§ EXTRACTED INFORMATION
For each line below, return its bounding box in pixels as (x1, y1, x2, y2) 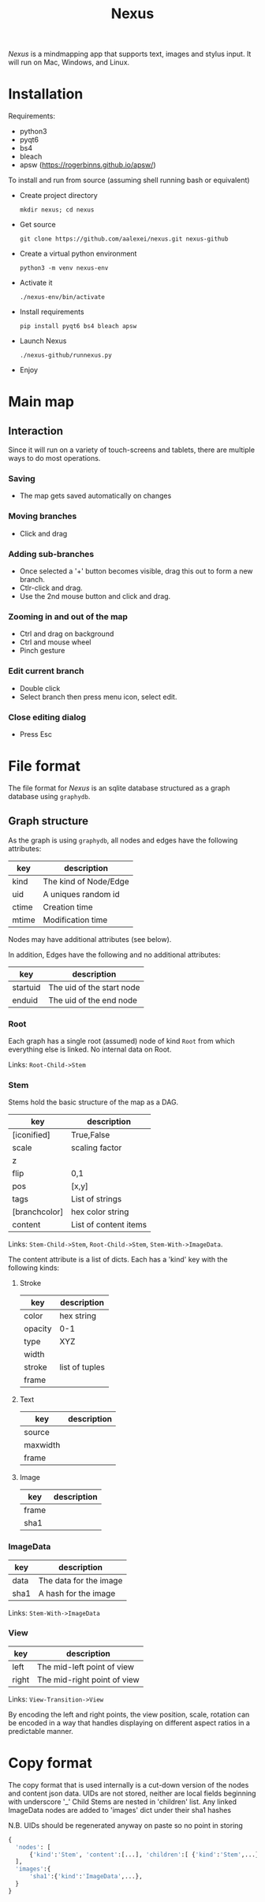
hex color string (70, 1206, 129, 1217)
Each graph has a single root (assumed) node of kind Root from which (8, 1036, 235, 1045)
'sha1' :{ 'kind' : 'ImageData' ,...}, (28, 1873, 144, 1881)
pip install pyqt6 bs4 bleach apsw (19, 323, 137, 331)
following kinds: (8, 1263, 60, 1272)
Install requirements (19, 307, 84, 316)
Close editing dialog (8, 712, 87, 723)
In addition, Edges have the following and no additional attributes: (8, 950, 221, 959)
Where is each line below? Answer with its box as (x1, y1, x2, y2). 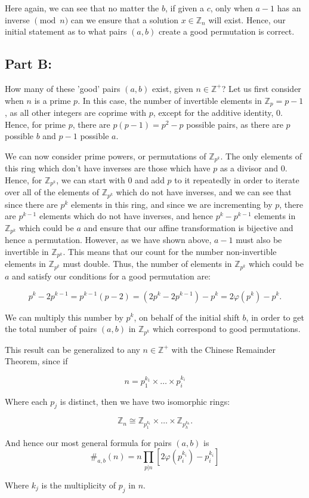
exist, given (152, 82, 193, 94)
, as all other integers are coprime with (5, 106, 147, 119)
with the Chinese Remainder (171, 343, 276, 355)
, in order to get (246, 311, 304, 323)
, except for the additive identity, (153, 106, 274, 119)
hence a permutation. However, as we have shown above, (5, 233, 212, 246)
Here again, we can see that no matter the (5, 2, 159, 14)
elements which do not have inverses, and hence (39, 210, 214, 222)
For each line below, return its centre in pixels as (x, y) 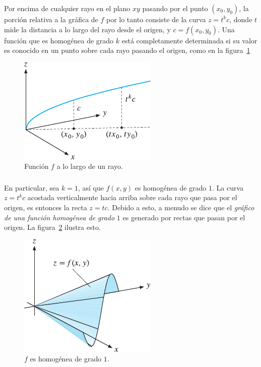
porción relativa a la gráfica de (51, 19)
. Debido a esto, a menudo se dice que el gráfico (181, 207)
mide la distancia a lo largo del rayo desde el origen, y (87, 29)
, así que (91, 187)
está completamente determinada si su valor (189, 40)
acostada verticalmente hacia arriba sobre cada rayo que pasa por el (132, 197)
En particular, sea (32, 187)
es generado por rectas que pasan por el (184, 217)
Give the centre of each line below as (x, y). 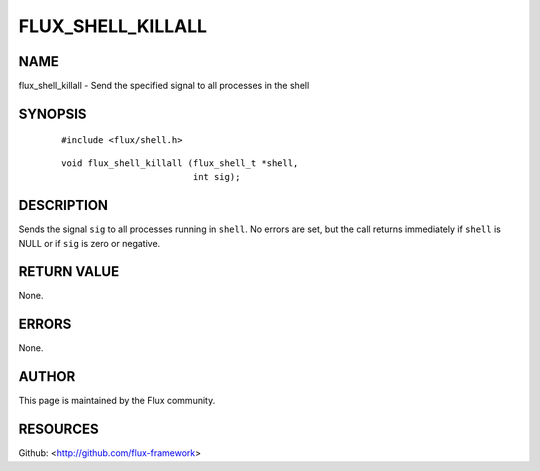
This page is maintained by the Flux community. (117, 401)
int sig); (216, 177)
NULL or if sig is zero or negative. (89, 243)
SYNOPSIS (52, 113)
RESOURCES (58, 429)
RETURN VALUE (69, 271)
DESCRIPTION (63, 205)
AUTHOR (47, 376)
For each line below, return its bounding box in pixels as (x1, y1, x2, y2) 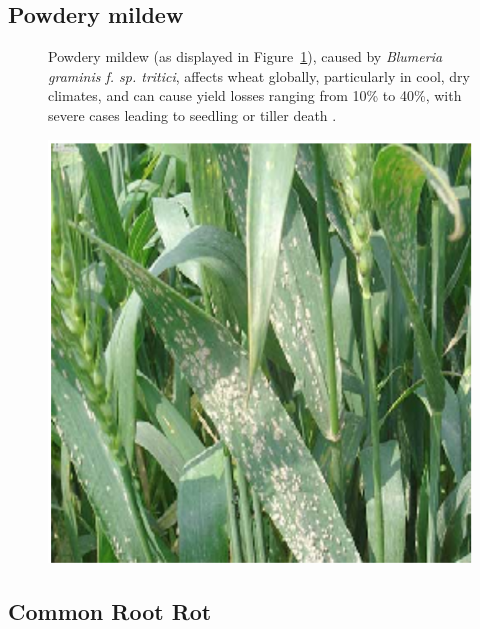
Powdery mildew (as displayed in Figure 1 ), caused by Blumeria (48, 46, 443, 67)
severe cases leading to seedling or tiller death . (48, 104, 337, 125)
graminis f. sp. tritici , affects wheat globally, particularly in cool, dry (48, 65, 471, 86)
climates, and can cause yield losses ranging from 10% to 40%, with (48, 85, 462, 106)
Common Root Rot (8, 596, 212, 627)
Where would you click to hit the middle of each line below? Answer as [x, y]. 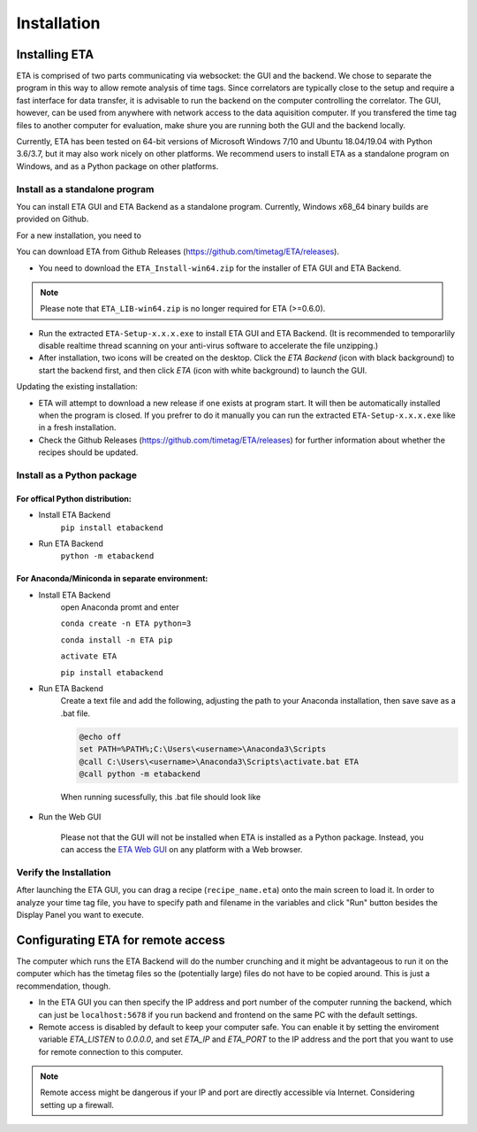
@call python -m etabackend [140, 774]
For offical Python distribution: [74, 498]
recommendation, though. [64, 986]
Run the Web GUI [70, 817]
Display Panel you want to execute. [80, 915]
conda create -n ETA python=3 [126, 624]
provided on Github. [53, 219]
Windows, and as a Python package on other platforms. [117, 166]
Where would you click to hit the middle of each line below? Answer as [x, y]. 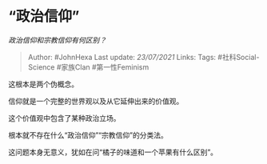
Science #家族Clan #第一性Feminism [88, 67]
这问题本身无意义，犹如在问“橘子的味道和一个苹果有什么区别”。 [113, 152]
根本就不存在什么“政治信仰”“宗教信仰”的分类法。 [88, 135]
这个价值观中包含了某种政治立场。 [64, 118]
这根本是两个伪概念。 [43, 84]
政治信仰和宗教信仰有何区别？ [57, 40]
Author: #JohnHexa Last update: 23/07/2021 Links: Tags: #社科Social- [143, 57]
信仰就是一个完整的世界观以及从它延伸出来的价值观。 [96, 101]
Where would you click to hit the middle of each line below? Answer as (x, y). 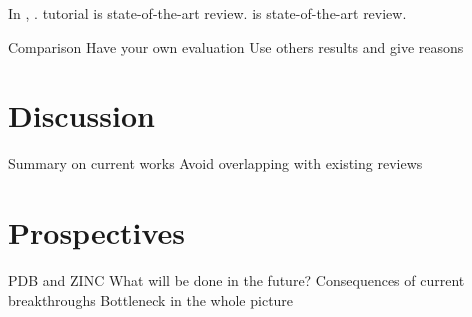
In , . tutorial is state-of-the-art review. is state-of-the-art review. (207, 13)
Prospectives (96, 232)
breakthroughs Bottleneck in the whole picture (151, 299)
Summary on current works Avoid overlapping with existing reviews (215, 163)
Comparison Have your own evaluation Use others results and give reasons (236, 46)
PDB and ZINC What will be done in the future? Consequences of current (236, 280)
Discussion (81, 115)
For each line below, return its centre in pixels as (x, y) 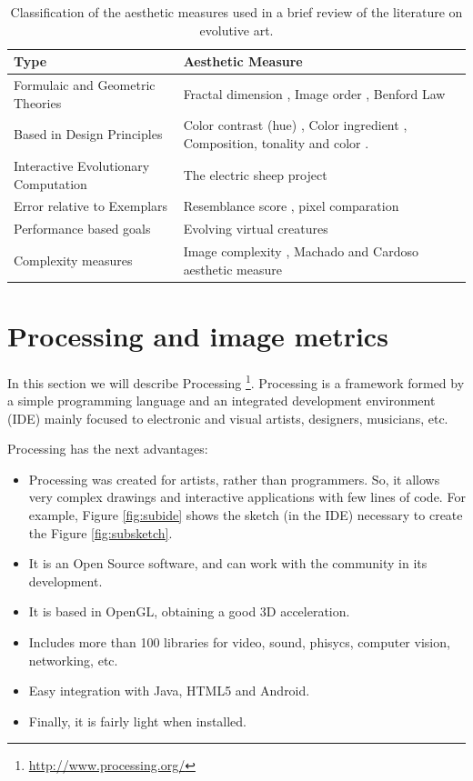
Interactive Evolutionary (82, 165)
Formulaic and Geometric (85, 85)
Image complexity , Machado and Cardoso (301, 251)
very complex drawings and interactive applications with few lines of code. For (247, 497)
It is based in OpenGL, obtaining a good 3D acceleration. (189, 611)
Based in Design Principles (88, 134)
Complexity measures (73, 260)
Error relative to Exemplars (91, 206)
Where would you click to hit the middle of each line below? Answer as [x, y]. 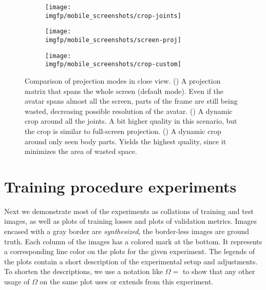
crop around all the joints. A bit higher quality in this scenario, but [131, 121]
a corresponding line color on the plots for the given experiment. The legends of [130, 251]
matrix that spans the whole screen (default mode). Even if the [124, 91]
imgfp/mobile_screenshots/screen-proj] [113, 40]
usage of [17, 281]
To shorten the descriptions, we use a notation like [84, 271]
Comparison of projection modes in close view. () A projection [123, 80]
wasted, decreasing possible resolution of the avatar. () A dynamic [129, 111]

§ WHAT YOU SHOULD DO
If a line comes after the line with "Install requirements (19, 307, 84, 316)", it stays out; print exactly every line from the start of the entries up to and including that line, but no pictures.

§ TASK RESULT
For each line below, return its bounding box in pixels as (x1, y1, x2, y2) 
hex color string (70, 1206, 129, 1217)
Each graph has a single root (assumed) node of kind Root from which (8, 1036, 235, 1045)
'sha1' :{ 'kind' : 'ImageData' ,...}, (28, 1873, 144, 1881)
pip install pyqt6 bs4 bleach apsw (19, 323, 137, 331)
following kinds: (8, 1263, 60, 1272)
Install requirements (19, 307, 84, 316)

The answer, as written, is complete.